However, I got all the cherry I needed for a little over $200. It would have cost almost $1000 at Rockler (and they only usually have one or two 6/4 or larger boards).


----------



## TCCcabinetmaker (Dec 14, 2011)

I have not seen it mentioned so I will….

In flooring, stair treads and so on it is important to put the crown of the grain to the top. The cup to the bottom. This is to help prevent the floor boards (in this case treads) from bowing out of shape.

Edge joining is fine, but use a strong glue like titebond 3. It really is a simple process to make stair treads.


----------



## reedwood (Jan 27, 2011)

My question is: is this an existing staircase? Are you removing old 2x carpeted steps and installing 4/4 Cherry treads? What do the mop boards and risers look like? Do you have access to the back of the stairs?

Why cherry? Do you have oak floors? You do know that cherry is very soft for stair treads. You will need to watch for blotching of the stain too. maybe pre condition the treads. They don't look good next to oak - imo.

This is not an easy job. It will be expensive and very time consuming. Not exactly a novice project but certainly doable if you have a good plan, the right tools and know what you are getting in to.

The other thing - once you start, there is no way to get upstairs so you have to have as much done and ready as possible. Pre prime and paint the risers, Stain and first coat the treads. Do any wall repairs and paint above before you install new stairs.

The biggest problem is fitting the treads to the mop boards and attaching the risers with screws from behind. You may have to remove the drywall.

Is there a dado in the mop board - is this a premade stair case? That is the only way to hide the butt joint well. If you can't hide this joint in a dado, I would suggest you make a stair tread jig that will expand and fit exactly so you won't waist a tread by cutting it an 1/8th too short.

The risers and mop board could be made of poplar and painted white, like your base trim - I assume.

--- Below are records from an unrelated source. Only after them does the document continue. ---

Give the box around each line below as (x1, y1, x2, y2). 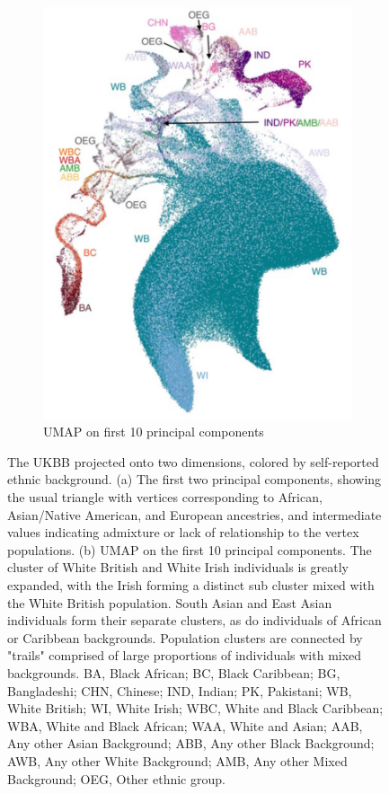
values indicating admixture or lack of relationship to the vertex (7, 523, 359, 542)
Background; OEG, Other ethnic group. (7, 769, 225, 788)
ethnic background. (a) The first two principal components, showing (7, 470, 382, 489)
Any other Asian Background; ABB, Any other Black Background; (7, 734, 375, 753)
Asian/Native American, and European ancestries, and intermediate (7, 505, 382, 524)
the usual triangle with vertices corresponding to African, (7, 488, 323, 507)
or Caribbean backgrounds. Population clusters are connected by (7, 628, 363, 647)
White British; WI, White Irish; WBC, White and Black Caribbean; (7, 699, 384, 718)
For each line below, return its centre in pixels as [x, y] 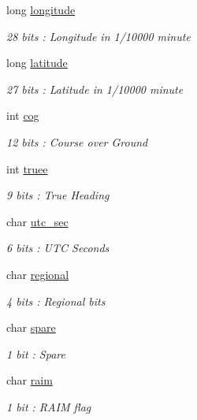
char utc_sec [37, 221]
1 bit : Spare [36, 353]
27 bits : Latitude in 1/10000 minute [95, 89]
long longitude [41, 9]
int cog [23, 115]
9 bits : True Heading [58, 195]
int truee [27, 168]
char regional [38, 274]
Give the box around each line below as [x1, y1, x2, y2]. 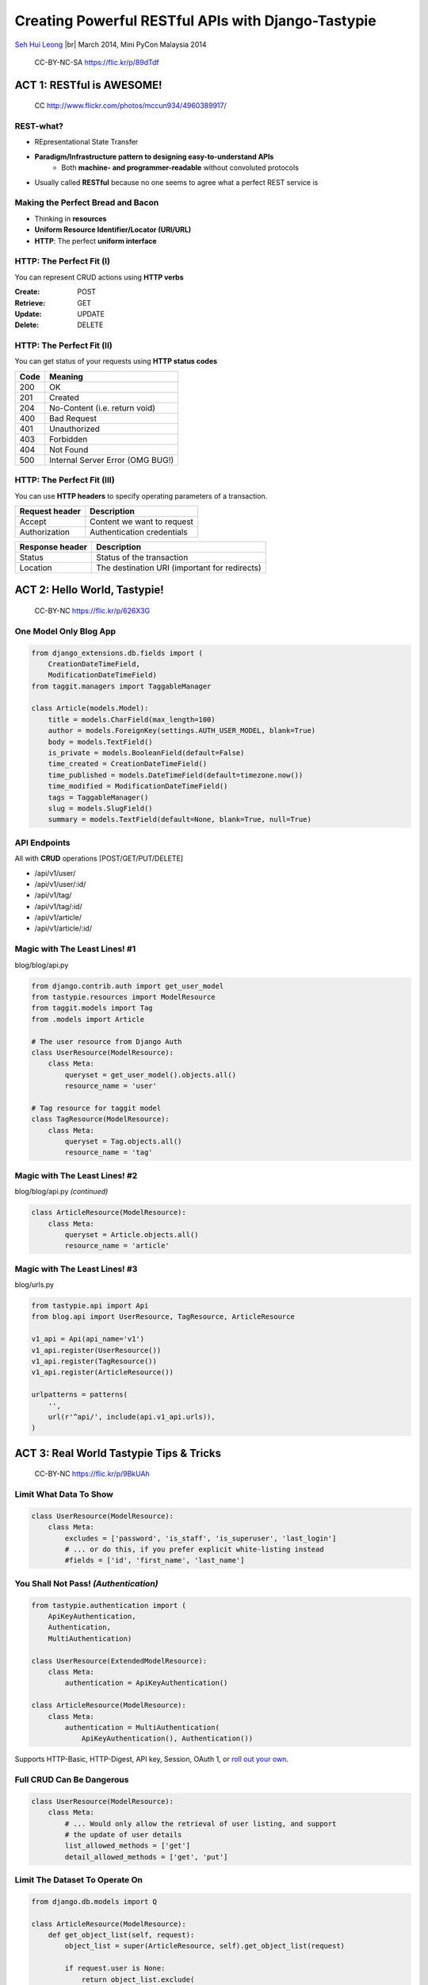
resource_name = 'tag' [64, 1148, 154, 1157]
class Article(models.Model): [31, 703, 149, 713]
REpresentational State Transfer [34, 137, 139, 147]
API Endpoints [14, 837, 71, 848]
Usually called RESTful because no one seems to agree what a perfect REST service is [34, 177, 319, 187]
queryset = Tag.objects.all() [64, 1137, 182, 1147]
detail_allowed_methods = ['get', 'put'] [64, 1852, 228, 1861]
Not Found [48, 444, 89, 455]
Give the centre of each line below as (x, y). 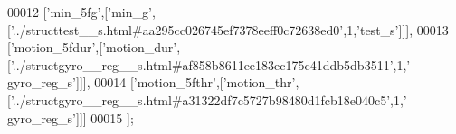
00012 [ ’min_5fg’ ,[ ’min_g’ (80, 12)
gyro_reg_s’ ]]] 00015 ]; (71, 117)
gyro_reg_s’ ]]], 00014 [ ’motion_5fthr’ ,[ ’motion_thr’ (152, 82)
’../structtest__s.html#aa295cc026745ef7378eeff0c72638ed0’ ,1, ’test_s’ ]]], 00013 (229, 29)
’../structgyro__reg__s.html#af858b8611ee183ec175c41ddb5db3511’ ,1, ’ (210, 64)
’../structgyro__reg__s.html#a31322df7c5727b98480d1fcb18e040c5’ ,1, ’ (209, 99)
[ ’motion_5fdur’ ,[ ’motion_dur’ (92, 47)

If possible, get a quote from a stair guy and maybe he will give you some direction or point things out you are not aware of. Don't feel bad if you come to the conclusion that this is a bigger job than you realized. Making the treads is the easy part. If a stair guy did the install, you still could do all the finish work which is a lot of work.

Welcome to LJs! the best place to come for more advice than you know what to do with. Be sure to follow up and post some pictures so we can see how it turns out. best of luck!


----------



## jtm (Dec 2, 2013)

Good points.

But I'm no stranger to home renovation projects.
I'd have no trouble installing these if I were doing them. But may dad is, so I don't have to even worry about it.

The reason for cherry is that the staircase ends in the kitchen that my dad just renovated with all cherry cabinets. I told her we could use hard maple and get it to match, but her heart is set on real cherry steps.

Oak is completely out of the question. The other staircase in the house is oak (dad made that one), and she does not want the look of oak in this kitchen (not just the color, but the grain).


----------



## sprucegum (Dec 6, 2012)

I think 10-12% MC is a little too wet. I would rough out the pieces that I want to use and bring them in the house. You said you are in the NE so the house will be pretty dry this time of year they will loose moisture like crazy. I put most of the wood for my winter projects in my wood heated basement for 2-4 weeks. I usually put a sealer coat of poly on the whole project even the parts that don't show.


----------